TASK INSTRUCTIONS
Each line in the data must be reproduced as written, except for any picture.

'''

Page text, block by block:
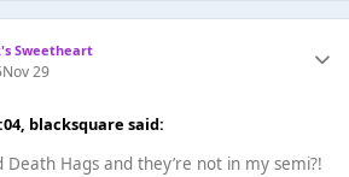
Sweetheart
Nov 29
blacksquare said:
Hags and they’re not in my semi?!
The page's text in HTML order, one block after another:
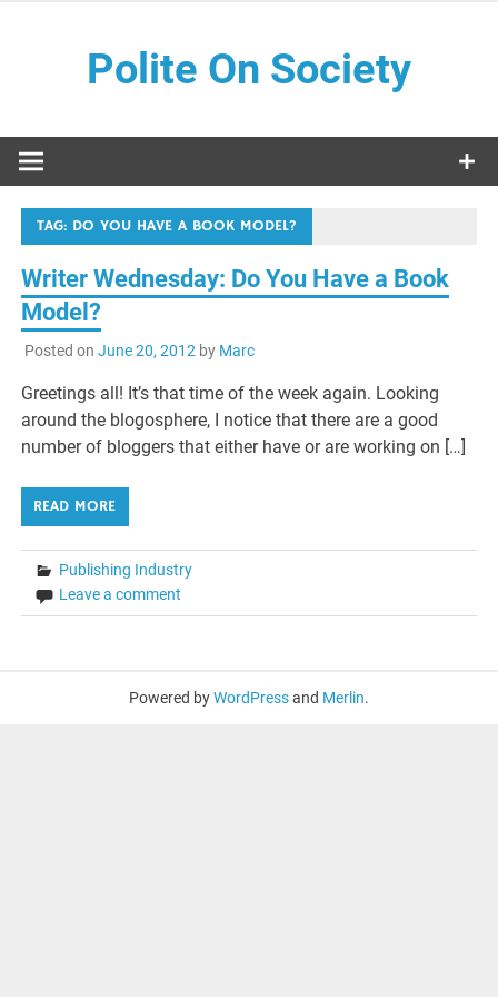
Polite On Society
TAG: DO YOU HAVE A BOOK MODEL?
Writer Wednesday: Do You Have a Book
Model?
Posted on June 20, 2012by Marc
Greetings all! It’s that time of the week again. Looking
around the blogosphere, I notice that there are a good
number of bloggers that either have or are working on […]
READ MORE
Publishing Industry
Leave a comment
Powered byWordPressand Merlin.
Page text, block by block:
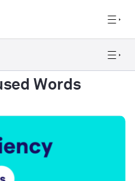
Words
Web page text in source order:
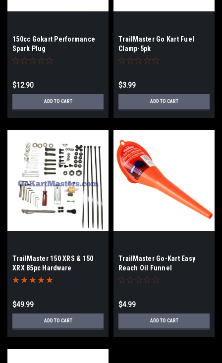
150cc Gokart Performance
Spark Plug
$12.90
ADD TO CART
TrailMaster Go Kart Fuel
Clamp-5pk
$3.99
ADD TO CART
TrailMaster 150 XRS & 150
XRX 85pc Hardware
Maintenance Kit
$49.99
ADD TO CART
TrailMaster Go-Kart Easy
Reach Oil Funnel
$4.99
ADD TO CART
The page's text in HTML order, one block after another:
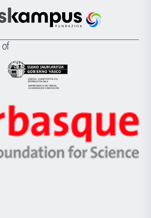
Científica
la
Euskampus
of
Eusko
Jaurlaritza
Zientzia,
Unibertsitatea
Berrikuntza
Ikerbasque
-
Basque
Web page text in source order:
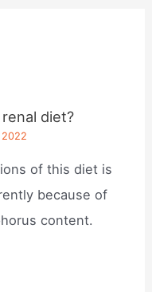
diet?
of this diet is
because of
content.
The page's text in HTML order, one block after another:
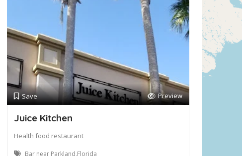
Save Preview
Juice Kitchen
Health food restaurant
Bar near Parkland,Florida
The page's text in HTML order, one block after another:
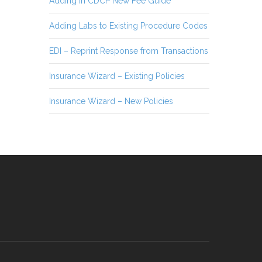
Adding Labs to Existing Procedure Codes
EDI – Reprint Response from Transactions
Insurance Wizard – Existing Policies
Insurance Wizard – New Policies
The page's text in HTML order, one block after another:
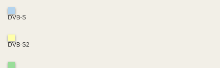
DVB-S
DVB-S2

'''

ANSWER BOX
Page text, block by block:
Sweetheart
Nov 29
blacksquare said:
Hags and they’re not in my semi?!
The page's text in HTML order, one block after another:
Polite On Society
TAG: DO YOU HAVE A BOOK MODEL?
Writer Wednesday: Do You Have a Book
Model?
Posted on June 20, 2012by Marc
Greetings all! It’s that time of the week again. Looking
around the blogosphere, I notice that there are a good
number of bloggers that either have or are working on […]
READ MORE
Publishing Industry
Leave a comment
Powered byWordPressand Merlin.
Page text, block by block:
Words
Web page text in source order:
150cc Gokart Performance
Spark Plug
$12.90
ADD TO CART
TrailMaster Go Kart Fuel
Clamp-5pk
$3.99
ADD TO CART
TrailMaster 150 XRS & 150
XRX 85pc Hardware
Maintenance Kit
$49.99
ADD TO CART
TrailMaster Go-Kart Easy
Reach Oil Funnel
$4.99
ADD TO CART
The page's text in HTML order, one block after another:
Científica
la
Euskampus
of
Eusko
Jaurlaritza
Zientzia,
Unibertsitatea
Berrikuntza
Ikerbasque
-
Basque
Web page text in source order:
diet?
of this diet is
because of
content.
The page's text in HTML order, one block after another:
Save Preview
Juice Kitchen
Health food restaurant
Bar near Parkland,Florida
The page's text in HTML order, one block after another:
Adding Labs to Existing Procedure Codes
EDI – Reprint Response from Transactions
Insurance Wizard – Existing Policies
Insurance Wizard – New Policies
The page's text in HTML order, one block after another:
DVB-S
DVB-S2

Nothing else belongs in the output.